Examining these relationships on an additive scale with binary exposures and potential moderators (Supplementary Table 2B), the AP index was statistically significant indicative of a relatively higher proportion due to synergy for LnACR (above vs. below median) in its interaction with LnNfL(above vs. below median) in relation to all-cause mortality (e.g. first imputation: LnNfL(below median, 0), LnACR(above median, 1): excess relative risk (ERR) = (IR01/IR00)-1 =  + 0.085 ± 0.65, p = 0.89; LnNfL(above median, 1), LnACR(below median, 0): ERR = (IR10/IR00)-1 = 0.207 ± 0.654, p = 0.73; LnNfL(above median, 1), LnACR(above median, 1): ERR = (IR11/IR00)-1 =  + 2.45 ± 1.82, p = 0.019; RERI: 2.16 ± 1.16, p = 0.064; AP: 0.625 ± 0.213, p = 0.003; SI: 8.38). The remaining four imputations gave similar results and the full Output is provided on github: baydounm/NHANES_NfL_mortality (github.com).

Discussion

We investigated the relationship between serum NfL and all-cause mortality in a national sample of US adults aged 20-85y at baseline and followed for up to 6 years until the end of 2019. Furthermore, we tested these associations both overall and stratified by sex. Moreover, our study is also among the first to test potential interactive and mediating effects of BMI, other measures of cardio-metabolic risk, general health status and selected nutritional biomarkers on the main NfL-mortality relationship. Results indicated that mortality risk was greater in the above median NfL group compared to the group below median NfL, particularly in the overall sample (P = 0.010), with trends observed within each gender group (P < 0.10). When looking at Loge NfL as a continuum, each SD was associated with a markedly increased mortality risk (HR 1.88, 95% CI 1.60–2.20, P < 0.001) in the reduced model adjusted for age, sex, race, and poverty income ratio; a finding that was attenuated with addition of lifestyle and health-related factors (HR 1.67, 95% CI 1.41–1.98, P < 0.001). Four-way decomposition indicated that there was, among others, mediated interaction between NfL and HbA1c and pure mediation with 25(OH)D3 in predicting all-cause mortality, in models adjusted for all other covariates. The former suggests that there was significant interaction effect of the higher NfL exposure on mortality risk with higher HbA1c, when increased mortality risk is necessary for elevated HbA1c. The latter suggests an inconsistent type of mediation in which TE and CDE were positive, while PIE was negative [39, 45, 46]. Specifically, NfL was positively associated with 25(OH)D3 which was then inversely associated with mortality risk. More generally, the significant PIE suggests that the effect of the mediator on the outcome when the exposure is necessary for the presence of the mediator is an inverse one, suggesting that NfL may be potentially in part protective against mortality risk through a mechanism that elevates 25(OH)D3. Furthermore, ACR interacted synergistically with NfL in relation to mortality risk both on the additive and multiplicative scales.

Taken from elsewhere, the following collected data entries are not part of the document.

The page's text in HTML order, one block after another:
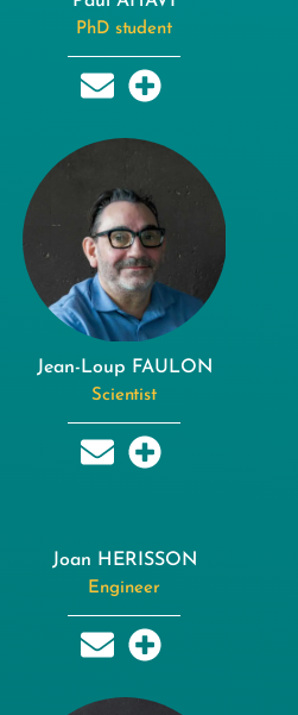
PhD student
Jean-Loup FAULON
Scientist
Joan HERISSON
Engineer
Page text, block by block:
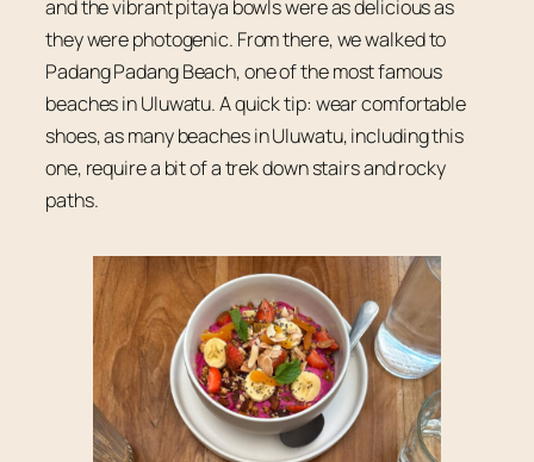
and the vibrant pitaya bowls were as delicious as
they were photogenic. From there, we walked to
Padang Padang Beach, one of the most famous
beaches in Uluwatu. A quick tip: wear comfortable
shoes, as many beaches in Uluwatu, including this
one, require a bit of a trek down stairs and rocky
paths.
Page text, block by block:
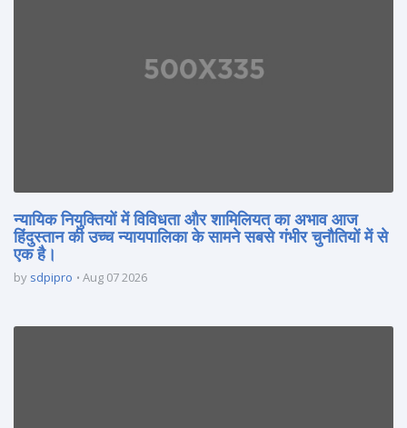
न्यायिक नियुक्तियों में विविधता और शामिलियत का अभाव आज
हिंदुस्तान की उच्च न्यायपालिका के सामने सबसे गंभीर चुनौतियों में से
एक है।
by sdpipro Aug 07 2026
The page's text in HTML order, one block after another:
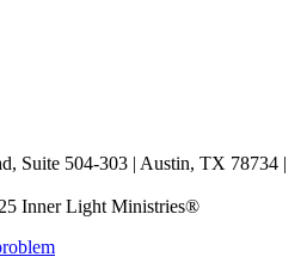
Suite 504-303 | Austin, TX 78734 |
Inner Light Ministries®
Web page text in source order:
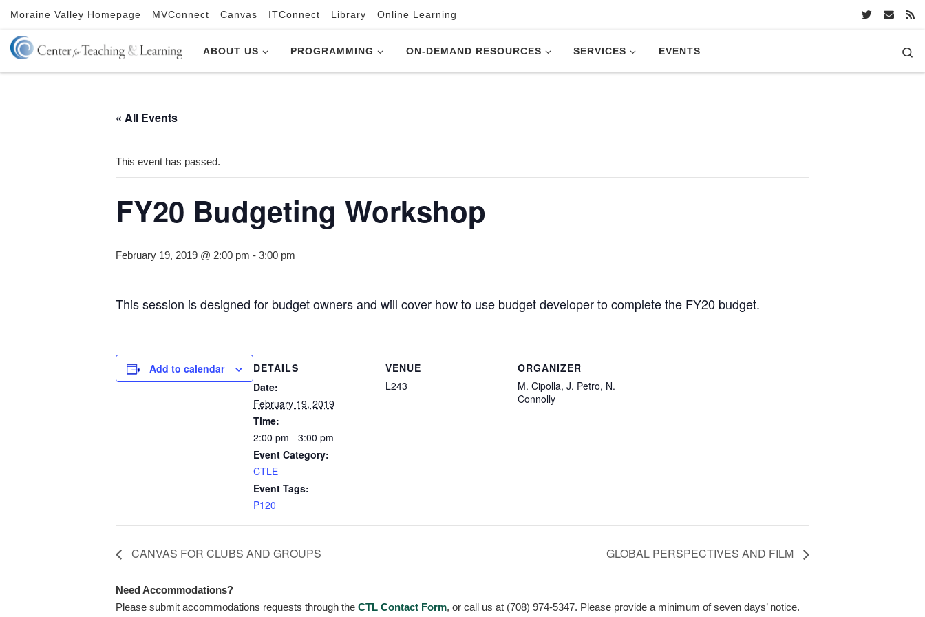
Skip to content
Moraine Valley Homepage MVConnect Canvas ITConnect Library Online Learning
ABOUT US PROGRAMMING ON-DEMAND RESOURCES SERVICES EVENTS
« All Events
This event has passed.
FY20 Budgeting Workshop
February 19, 2019 @ 2:00 pm - 3:00 pm
This session is designed for budget owners and will cover how to use budget developer to complete the FY20 budget.
Add to calendar
DETAILS
Date:
February 19, 2019
Time:
2:00 pm - 3:00 pm
Event Category:
CTLE
Event Tags:
P120
VENUE
L243
ORGANIZER
M. Cipolla, J. Petro, N.
Connolly
CANVAS FOR CLUBS AND GROUPS GLOBAL PERSPECTIVES AND FILM
Need Accommodations?
Please submit accommodations requests through the CTL Contact Form, or call us at (708) 974-5347. Please provide a minimum of seven days’ notice.
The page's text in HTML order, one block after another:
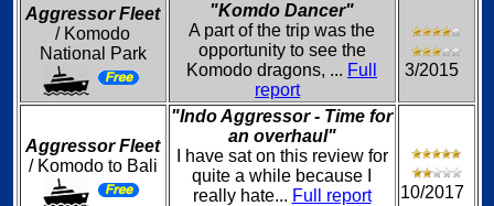
Aggressor Fleet
/ Komodo
National Park
"Komdo Dancer"
A part of the trip was the
opportunity to see the
Komodo dragons, ... Full
report
3/2015
Aggressor Fleet
/ Komodo to Bali
"Indo Aggressor - Time for
an overhaul"
I have sat on this review for
quite a while because I
really hate... Full report 10/2017
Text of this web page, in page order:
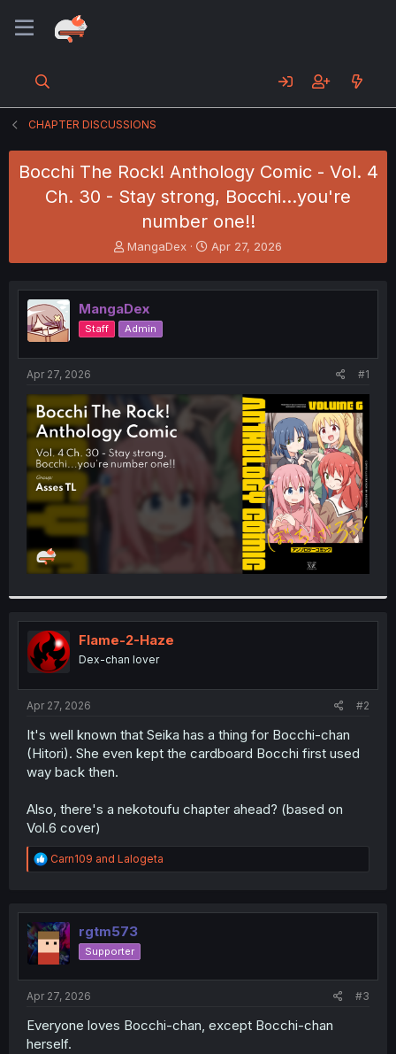
CHAPTER DISCUSSIONS
Bocchi The Rock! Anthology Comic - Vol. 4
Ch. 30 - Stay strong, Bocchi...you're
number one!!
T
h
e
a
d
s
t
t
e
r
MangaDex
S
t
r
t
Apr 27, 2026
MangaDex
Staff Admin
Apr 27, 2026 #1
Flame-2-Haze
Dex-chan lover
Apr 27, 2026 #2
It's well known that Seika has a thing for Bocchi-chan
(Hitori). She even kept the cardboard Bocchi first used
way back then.
Also, there's a nekotoufu chapter ahead? (based on
Vol.6 cover)
R
e
t
i
o
n
Carn109 and Lalogeta
rgtm573
Supporter
Apr 27, 2026 #3
Everyone loves Bocchi-chan, except Bocchi-chan
herself.
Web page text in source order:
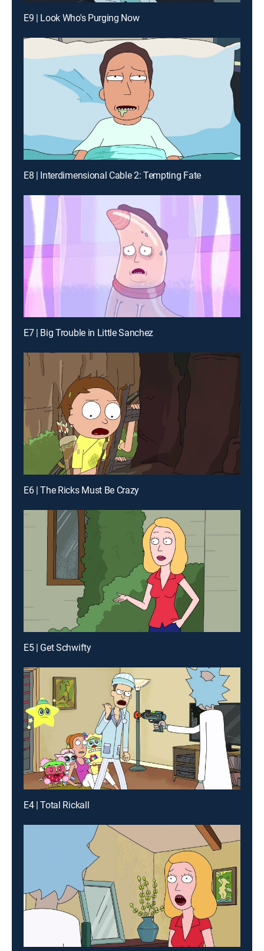
E9 | Look Who's Purging Now
E8 | Interdimensional Cable 2: Tempting Fate
E7 | Big Trouble in Little Sanchez
E6 | The Ricks Must Be Crazy
E5 | Get Schwifty
E4 | Total Rickall
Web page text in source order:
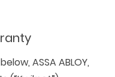
ASSA ABLOY,
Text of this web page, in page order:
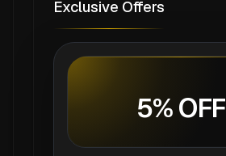
Exclusive Offers
5% OFF
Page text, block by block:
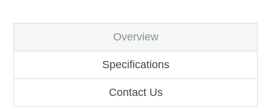
Overview
Specifications
Contact Us
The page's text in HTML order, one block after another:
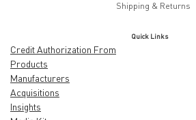
Shipping & Returns
Quick Links
Credit Authorization From
Products
Manufacturers
Acquisitions
Insights
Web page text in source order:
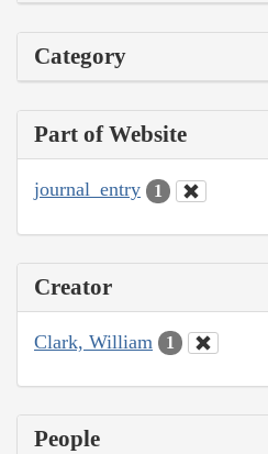
Category
Part of Website
journal_entry 1
Creator
Clark, William 1
People
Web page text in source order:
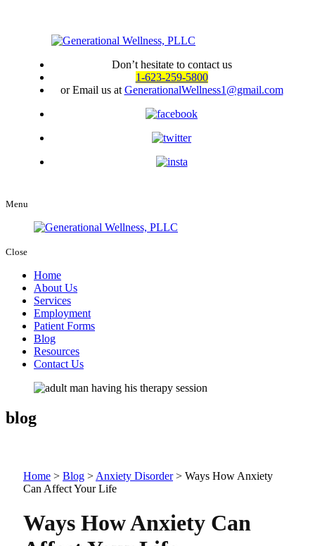
Don’t hesitate to contact us
1-623-259-5800
or Email us at GenerationalWellness1@gmail.com
Menu
Close
Home
About Us
Services
Employment
Patient Forms
Blog
Resources
Contact Us
blog
Home > Blog > Anxiety Disorder> Ways How Anxiety
Can Affect Your Life
Ways How Anxiety Can

Emerging evidence indicates that elevated plasma NfL levels are associated with a multitude of neurological diseases including sporadic and familial AD [3, 5, 6], frontotemporal degeneration [47], multiple sclerosis [8], traumatic brain injury [7], Parkinson’s disease [2] and other neurological disorders [9]. Importantly, higher blood NfL levels precede the onset of clinical symptoms of AD [48, 49]. Plasma NfL levels may also have clinical value in middle-aged dementia-free adults. For example, in White adults and in those > 50 years, plasma NfL was associated with a faster decline on normalized mental status scores [41]. However, data from the Multidomain Alzheimer’s Preventive Trial (MAPT) indicated that plasma NfL was associated with cognitive scores and executive function only in older adults (median age 75 years) with MCI but not in individuals without cognitive impairment [50]. Therefore, blood NfL levels are associated with neurological diseases, but we are only beginning to understand the relationship between blood NfL and cognition in population-based studies and when and if NfL can have prognostic value in this context.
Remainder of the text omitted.